10 Comments on “Dreaming of Summer Wardrobe Contest Winners Announced!”

  1. Matt
    July 13, 2014 at 8:06 am #

    Here’s my feedback about the contest:

    1) Model the outfits during the livestream on both a male and female character. As a creator of a submission myself, I tried to make sure that the outfit would look reasonable on both a male and a female model. Since winning outfits make it onto the rift store, it’s difficult to judge which one you like best if you have no idea what it will look like on you (several of the costume items look completely different when you change the gender it’s displayed on). I feel like this would make the live voting process a bit more productive as well, especially when being able to see how a non-skimpy bikini version of an outfit would look on a guy’s toon.

    3) Randomize/remove identifying information from the entries. I like that Solaura took their screenshots from the loading screen and as such you couldn’t see any name/shard, so perhaps have that be a requirement next time (or have people use ctrl+u to remove all overlay/text when taking screenshots). Have one person (perhaps you, Khortish) be designated with putting together all of the entries and giving them to a separate panel of judges for review so that there cannot be any bias in knowing who an entrant is.
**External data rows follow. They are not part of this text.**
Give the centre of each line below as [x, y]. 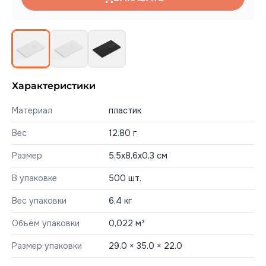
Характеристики [54, 86]
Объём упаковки [46, 223]
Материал [32, 110]
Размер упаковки [47, 246]
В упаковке [34, 178]
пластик [125, 110]
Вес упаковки [39, 201]
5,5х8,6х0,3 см [138, 156]
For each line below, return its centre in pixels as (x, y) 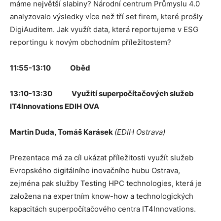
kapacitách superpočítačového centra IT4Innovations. (103, 209)
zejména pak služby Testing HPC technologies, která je (106, 183)
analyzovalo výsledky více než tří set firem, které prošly (106, 16)
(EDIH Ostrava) (140, 132)
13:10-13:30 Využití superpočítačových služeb (102, 93)
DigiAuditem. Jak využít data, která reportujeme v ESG (104, 29)
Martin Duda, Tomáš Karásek (62, 132)
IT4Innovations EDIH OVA (55, 106)
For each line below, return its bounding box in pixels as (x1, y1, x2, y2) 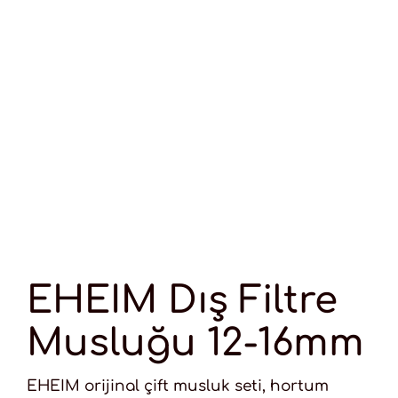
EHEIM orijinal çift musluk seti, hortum (26, 378, 329, 395)
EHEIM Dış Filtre (26, 280, 338, 322)
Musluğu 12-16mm (26, 322, 364, 365)
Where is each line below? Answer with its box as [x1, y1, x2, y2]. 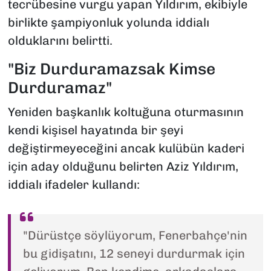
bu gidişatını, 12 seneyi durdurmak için [22, 246, 245, 261]
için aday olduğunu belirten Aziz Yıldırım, [7, 158, 238, 174]
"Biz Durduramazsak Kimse [7, 59, 215, 79]
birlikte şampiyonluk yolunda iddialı [7, 15, 209, 30]
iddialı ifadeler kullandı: [7, 177, 140, 192]
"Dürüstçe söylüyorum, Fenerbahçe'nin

    3) Try and stick to the theme. I know that you state that you “deemed them to be appropriate for the Summer theme as a ‘darker’ side to the Summer relating to bushfires and the charred landscape that is left in its wake”, but did all four judges agree on that point? It’s a little dubious to assume that all of those dark outfits (7/10 of the finalists) were submitted with the idea of bushfires and charred landscapes in mind, especially with some of the descriptions you’ve shared (submitted by the contestants). While I agree that people can get creative and tweak the idea of “summer” to a darker theme, it was evident even during the live stream that the more “summer”-y outfits were the crowd favorites in this themed contest. Creative entries shouldn’t be discouraged, but should only make it into the finalist stage if they were submitted with a direct intention of being a “twist” on summer-and only a couple of the darker finalists look like that could be the case, whereas the others-while creative costumes in their own right-simply don’t fit this contest.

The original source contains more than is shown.